Dataset excerpts
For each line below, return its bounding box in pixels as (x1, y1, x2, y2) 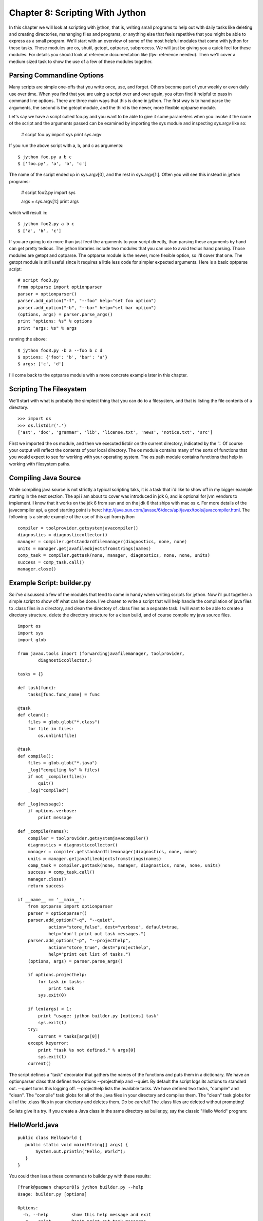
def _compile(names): (18, 828, 69, 834)
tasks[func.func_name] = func (27, 692, 100, 697)
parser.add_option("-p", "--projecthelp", (27, 938, 131, 944)
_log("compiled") (27, 787, 69, 793)
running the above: (9, 336, 47, 342)
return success (27, 883, 64, 889)
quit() (38, 780, 54, 786)
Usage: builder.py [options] (18, 1191, 87, 1197)
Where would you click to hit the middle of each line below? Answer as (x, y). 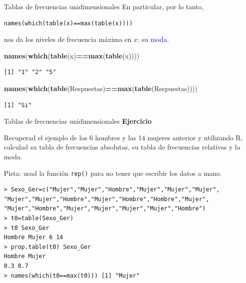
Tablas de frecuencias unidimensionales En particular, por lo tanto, (104, 6)
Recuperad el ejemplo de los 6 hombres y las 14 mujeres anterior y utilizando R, (123, 137)
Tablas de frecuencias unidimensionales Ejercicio (78, 121)
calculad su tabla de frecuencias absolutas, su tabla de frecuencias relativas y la (122, 147)
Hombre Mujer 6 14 (34, 237)
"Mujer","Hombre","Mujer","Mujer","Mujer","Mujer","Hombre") (105, 209)
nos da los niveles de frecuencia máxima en (68, 39)
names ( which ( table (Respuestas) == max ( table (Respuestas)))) (101, 88)
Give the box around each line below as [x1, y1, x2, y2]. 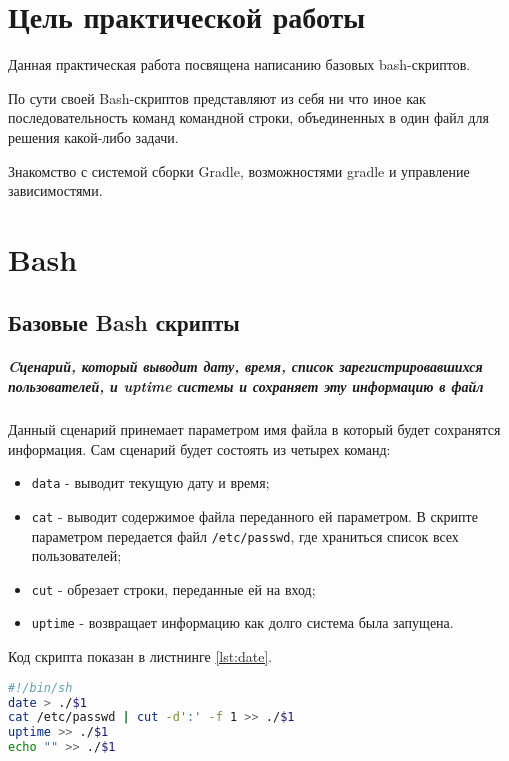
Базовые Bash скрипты [8, 307, 240, 338]
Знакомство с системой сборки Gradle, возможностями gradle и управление [8, 160, 470, 181]
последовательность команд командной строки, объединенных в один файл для [8, 107, 489, 128]
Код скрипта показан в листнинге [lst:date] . [8, 646, 273, 667]
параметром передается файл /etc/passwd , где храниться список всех [31, 525, 459, 546]
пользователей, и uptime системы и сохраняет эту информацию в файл [8, 376, 484, 397]
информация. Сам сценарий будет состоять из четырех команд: [8, 438, 391, 459]
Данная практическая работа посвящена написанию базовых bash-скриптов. [8, 54, 471, 75]

EXERCISE INSTRUCTIONS |
Each entry above is to be restated exactly, without its images.

WRITTEN RESPONSE |
For each line below, return its bounding box in pixels as (x1, y1, x2, y2) 
def _compile(names): (18, 828, 69, 834)
tasks[func.func_name] = func (27, 692, 100, 697)
parser.add_option("-p", "--projecthelp", (27, 938, 131, 944)
_log("compiled") (27, 787, 69, 793)
running the above: (9, 336, 47, 342)
return success (27, 883, 64, 889)
quit() (38, 780, 54, 786)
Usage: builder.py [options] (18, 1191, 87, 1197)
Where would you click to hit the middle of each line below? Answer as (x, y). 
Tablas de frecuencias unidimensionales En particular, por lo tanto, (104, 6)
Recuperad el ejemplo de los 6 hombres y las 14 mujeres anterior y utilizando R, (123, 137)
Tablas de frecuencias unidimensionales Ejercicio (78, 121)
calculad su tabla de frecuencias absolutas, su tabla de frecuencias relativas y la (122, 147)
Hombre Mujer 6 14 (34, 237)
"Mujer","Hombre","Mujer","Mujer","Mujer","Mujer","Hombre") (105, 209)
nos da los niveles de frecuencia máxima en (68, 39)
names ( which ( table (Respuestas) == max ( table (Respuestas)))) (101, 88)
Give the box around each line below as [x1, y1, x2, y2]. 
Базовые Bash скрипты [8, 307, 240, 338]
Знакомство с системой сборки Gradle, возможностями gradle и управление [8, 160, 470, 181]
последовательность команд командной строки, объединенных в один файл для [8, 107, 489, 128]
Код скрипта показан в листнинге [lst:date] . [8, 646, 273, 667]
параметром передается файл /etc/passwd , где храниться список всех [31, 525, 459, 546]
пользователей, и uptime системы и сохраняет эту информацию в файл [8, 376, 484, 397]
информация. Сам сценарий будет состоять из четырех команд: [8, 438, 391, 459]
Данная практическая работа посвящена написанию базовых bash-скриптов. [8, 54, 471, 75]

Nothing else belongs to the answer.